### Data under study

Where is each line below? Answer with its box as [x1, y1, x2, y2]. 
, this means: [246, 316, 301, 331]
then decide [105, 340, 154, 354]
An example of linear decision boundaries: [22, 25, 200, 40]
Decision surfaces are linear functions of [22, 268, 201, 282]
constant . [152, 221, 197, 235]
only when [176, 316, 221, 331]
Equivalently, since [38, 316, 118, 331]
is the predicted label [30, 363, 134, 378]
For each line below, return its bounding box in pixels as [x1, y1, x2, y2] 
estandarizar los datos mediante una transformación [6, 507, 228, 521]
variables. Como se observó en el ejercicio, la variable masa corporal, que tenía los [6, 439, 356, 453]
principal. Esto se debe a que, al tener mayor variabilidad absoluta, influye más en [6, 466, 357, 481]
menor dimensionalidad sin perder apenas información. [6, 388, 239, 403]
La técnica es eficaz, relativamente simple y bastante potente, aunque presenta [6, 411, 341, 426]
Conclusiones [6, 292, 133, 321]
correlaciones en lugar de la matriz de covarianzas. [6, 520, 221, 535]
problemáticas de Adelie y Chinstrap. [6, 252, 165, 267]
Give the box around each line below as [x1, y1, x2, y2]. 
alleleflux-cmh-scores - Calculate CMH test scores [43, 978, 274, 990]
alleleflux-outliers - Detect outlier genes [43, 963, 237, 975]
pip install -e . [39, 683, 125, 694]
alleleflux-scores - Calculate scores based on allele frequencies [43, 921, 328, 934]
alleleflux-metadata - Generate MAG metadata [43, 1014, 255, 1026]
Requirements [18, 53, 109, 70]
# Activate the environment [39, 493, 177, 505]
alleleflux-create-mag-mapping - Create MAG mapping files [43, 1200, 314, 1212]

######
### Data under study

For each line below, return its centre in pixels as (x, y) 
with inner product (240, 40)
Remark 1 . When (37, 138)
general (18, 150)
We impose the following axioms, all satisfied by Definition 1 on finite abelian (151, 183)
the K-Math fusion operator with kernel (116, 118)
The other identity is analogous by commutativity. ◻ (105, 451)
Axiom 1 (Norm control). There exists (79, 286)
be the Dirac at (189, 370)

######

**Exercise description**
Report every line of the records that contains the word "below".

**Result for this task**
Where is each line below? Answer with its box as [x1, y1, x2, y2]. 
For each line below, return its bounding box in pixels as [x1, y1, x2, y2] 
Give the box around each line below as [x1, y1, x2, y2]. 
For each line below, return its centre in pixels as (x, y) 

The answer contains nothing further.